Cannot echo query result--query is obviously correct? Very simple PHP

Question

So I am attempting to create an HTML drop-down list. The list is fine--and it shows all of my desired options from a MySQL query of it's own; however my next step was to set the default value (which is the current landlord) for the tenant.

Now, I am able to successfully, but only with the landlords key (which is in a separate table). I have a second query that looks up the landlord's name based on the key, and I cannot even get it to echo out a response. I must assume the query is bad--but after looking at the same lines of code the entire morning, I believe I can confidently say it is not. I am hoping a second set of eyes will see something I do not.

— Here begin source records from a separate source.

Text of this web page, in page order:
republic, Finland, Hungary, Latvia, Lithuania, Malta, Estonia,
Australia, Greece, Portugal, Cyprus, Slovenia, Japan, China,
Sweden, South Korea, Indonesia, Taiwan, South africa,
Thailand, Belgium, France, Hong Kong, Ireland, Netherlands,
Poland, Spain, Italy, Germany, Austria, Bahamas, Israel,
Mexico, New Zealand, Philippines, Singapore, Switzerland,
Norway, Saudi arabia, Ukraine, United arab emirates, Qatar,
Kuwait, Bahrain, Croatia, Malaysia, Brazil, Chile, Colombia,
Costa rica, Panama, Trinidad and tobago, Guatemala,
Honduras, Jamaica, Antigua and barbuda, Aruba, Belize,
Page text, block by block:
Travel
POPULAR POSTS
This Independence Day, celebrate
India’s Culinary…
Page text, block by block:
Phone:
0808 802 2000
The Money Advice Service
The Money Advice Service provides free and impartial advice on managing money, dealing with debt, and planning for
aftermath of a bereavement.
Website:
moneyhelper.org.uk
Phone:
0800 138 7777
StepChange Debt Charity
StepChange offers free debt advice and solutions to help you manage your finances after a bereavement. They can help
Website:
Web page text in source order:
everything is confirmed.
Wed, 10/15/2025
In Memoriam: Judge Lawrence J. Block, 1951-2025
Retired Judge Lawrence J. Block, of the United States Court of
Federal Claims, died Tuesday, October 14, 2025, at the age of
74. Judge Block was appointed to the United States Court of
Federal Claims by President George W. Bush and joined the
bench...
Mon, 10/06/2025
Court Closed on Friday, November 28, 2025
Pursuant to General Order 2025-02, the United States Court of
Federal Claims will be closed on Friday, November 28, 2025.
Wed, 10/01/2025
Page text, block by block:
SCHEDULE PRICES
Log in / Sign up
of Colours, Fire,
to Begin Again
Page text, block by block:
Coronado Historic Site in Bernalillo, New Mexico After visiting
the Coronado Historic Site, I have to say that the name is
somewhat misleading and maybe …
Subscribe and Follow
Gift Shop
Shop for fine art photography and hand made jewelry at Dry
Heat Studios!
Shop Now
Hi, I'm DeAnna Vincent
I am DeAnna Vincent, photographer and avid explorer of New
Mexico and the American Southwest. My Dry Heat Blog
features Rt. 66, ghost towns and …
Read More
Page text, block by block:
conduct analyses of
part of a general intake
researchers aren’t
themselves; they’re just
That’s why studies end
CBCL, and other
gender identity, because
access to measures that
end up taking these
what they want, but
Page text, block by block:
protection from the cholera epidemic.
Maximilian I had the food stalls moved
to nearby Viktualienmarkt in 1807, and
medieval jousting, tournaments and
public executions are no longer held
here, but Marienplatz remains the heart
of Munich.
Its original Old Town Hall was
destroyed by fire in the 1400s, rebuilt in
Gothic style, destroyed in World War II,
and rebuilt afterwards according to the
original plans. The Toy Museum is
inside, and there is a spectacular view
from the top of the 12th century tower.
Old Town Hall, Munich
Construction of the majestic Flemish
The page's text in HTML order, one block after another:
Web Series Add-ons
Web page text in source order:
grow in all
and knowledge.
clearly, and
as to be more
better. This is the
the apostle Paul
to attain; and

Getting the current landlord for the tenant:

$sql = mysql_query("SELECT data_txt FROM field_data WHERE itemid = $uid AND fieldid = 16");
$row = mysql_fetch_array($sql);
$ll1 = $row[0];
$sql = mysql_query("SELECT info FROM landlords WHERE key = $ll1 LIMIT 1");
$row = mysql_fetch_array($sql);
$ll1_name = $row[0]

Setting the default value in the Dropdown-list:

I don't believe the problem lies here, since I cannot do anything as simple as echo the variable $ll1_name; but I feel it's worth including.

<td>

<?php echo "$ll1"; ?><br>

<?php echo "$ll1_name"; ?><br>

<select name=ll1>

<option value="<?php echo "$ll1"; ?>"> <?php echo "$ll1_name"; ?></option>
<?php
while ($curLandlord = mysql_fetch_array($landlordRows)){
?>
<option value="<?php echo "$curLandlord[0]"; ?>"> <?php echo "$curLandlord[1]"; ?></option>

<?php
}
?>


</select>
</td>

Also, I am well aware that this library is depreciated and my fields are not sanitized, etc. I am just making this as simple as possible, and then implementing that after I have a working model. The fewer variables, the better.

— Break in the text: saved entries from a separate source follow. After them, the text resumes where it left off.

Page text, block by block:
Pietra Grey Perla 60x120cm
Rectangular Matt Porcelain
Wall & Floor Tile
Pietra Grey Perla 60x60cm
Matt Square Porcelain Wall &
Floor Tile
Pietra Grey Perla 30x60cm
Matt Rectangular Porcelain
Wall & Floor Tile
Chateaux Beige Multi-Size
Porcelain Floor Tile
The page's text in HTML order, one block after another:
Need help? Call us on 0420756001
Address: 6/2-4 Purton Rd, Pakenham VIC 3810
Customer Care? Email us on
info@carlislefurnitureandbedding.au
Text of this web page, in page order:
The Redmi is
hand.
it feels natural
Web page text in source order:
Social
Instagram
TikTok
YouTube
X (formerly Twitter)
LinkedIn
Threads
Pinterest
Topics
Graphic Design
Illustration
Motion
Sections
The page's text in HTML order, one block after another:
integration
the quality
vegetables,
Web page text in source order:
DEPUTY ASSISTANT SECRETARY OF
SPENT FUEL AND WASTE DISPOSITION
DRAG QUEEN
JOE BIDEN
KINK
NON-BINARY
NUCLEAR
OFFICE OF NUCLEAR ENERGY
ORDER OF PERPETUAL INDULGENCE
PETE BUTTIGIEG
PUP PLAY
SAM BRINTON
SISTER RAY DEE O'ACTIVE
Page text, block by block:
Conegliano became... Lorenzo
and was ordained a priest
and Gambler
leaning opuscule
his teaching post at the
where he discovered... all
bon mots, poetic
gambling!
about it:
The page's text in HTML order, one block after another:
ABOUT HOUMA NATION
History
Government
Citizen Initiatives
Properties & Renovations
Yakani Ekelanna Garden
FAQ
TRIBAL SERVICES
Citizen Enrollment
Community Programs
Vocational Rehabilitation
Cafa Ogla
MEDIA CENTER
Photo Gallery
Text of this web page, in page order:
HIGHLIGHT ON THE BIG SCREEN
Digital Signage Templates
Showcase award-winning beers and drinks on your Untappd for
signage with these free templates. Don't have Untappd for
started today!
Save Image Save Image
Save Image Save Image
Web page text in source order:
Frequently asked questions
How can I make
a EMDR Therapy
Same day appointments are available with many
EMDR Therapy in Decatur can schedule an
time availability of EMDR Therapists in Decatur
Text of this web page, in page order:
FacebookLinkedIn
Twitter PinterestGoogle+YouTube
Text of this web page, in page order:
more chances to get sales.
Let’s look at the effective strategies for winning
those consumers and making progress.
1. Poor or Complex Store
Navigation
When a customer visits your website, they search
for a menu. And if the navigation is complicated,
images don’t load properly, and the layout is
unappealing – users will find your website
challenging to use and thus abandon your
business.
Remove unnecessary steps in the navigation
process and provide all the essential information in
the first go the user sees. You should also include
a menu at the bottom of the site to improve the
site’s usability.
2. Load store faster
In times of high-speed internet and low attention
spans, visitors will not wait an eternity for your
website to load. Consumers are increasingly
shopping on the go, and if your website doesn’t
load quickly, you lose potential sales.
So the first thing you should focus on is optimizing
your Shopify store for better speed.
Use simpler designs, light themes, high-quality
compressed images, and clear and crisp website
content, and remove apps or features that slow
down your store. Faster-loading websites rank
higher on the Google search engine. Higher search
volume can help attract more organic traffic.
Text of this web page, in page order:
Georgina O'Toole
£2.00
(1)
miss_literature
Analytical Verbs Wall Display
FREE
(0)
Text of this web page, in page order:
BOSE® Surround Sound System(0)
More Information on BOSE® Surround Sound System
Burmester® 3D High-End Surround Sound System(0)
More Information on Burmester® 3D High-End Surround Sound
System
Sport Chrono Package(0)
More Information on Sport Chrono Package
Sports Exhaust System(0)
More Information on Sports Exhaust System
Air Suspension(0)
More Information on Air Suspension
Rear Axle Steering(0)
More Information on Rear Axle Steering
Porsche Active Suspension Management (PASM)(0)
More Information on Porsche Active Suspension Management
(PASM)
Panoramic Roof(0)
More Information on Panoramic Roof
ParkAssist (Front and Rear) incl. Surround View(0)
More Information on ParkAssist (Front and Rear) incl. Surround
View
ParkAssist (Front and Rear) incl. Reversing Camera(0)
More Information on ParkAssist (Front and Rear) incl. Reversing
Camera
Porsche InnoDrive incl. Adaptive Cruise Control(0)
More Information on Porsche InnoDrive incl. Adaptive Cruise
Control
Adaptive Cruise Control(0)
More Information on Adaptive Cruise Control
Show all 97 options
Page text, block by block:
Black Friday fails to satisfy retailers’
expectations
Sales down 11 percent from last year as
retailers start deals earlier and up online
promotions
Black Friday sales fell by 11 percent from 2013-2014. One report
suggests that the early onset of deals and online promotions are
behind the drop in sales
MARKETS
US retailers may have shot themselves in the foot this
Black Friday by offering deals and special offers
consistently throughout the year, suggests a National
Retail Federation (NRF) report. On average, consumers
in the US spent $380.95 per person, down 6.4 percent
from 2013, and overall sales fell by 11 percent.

The following is an example of the table data:

Landlords

key, info, id (auto increment)

-*key*: ll1_07
-*info*: John Doe
-*id*: 77

field_data id, fieldid, data_txt, itemid

-*id*: 1234 (auto increment)
-*fieldid*: 18 (each fieldid corresponds to a field name in another table.  18 is landlord)
-*data_txt*: ll1_77
-*itemid*: 33 (tenants unique ID)

Answer 1

Try this and see what the response is:

$sql = "
    SELECT
        fd.data_text,
        l.info
    FROM
        field_data fd
    JOIN
        landlords l
        ON fd.data_text = l.key
    WHERE
        fd.itemid = $uid
        AND fd.fieldid = 16
    LIMIT 1";

$rs = mysql_query($sql) or die(mysql_error());
$row = mysql_fetch_array($rs);

var_dump($row);

That should tell you if you are getting any data back.

Answer 2

No, it's not "correct". You have an sql injection vulnerability. Just because your $ll1 value came out of the DB doesn't mean it's safe to REUSE in another query. You're doing the equivalent of

SELECT info FROM landlords WHERE key = foo LIMIT 1
                                       ^^^---unknown/illegal field name

instead of

SELECT info FROM landlords WHERE key = 'foo' LIMIT 1
                                       ^^^^^--string literal

If you had even BASIC error handling on your query calls, you'd have been informed of this:

$sql = mysql_query("SELECT [..snip..]") or die(mysql_error());
                                       ^^^^^^^^^^^^^^^^^^^^^^

Never EVER assume success on a query. Even if the sql is 100% syntactically correct, there's a near infinite number of reasons for it to STILL fail (biggest one: missing foreign key).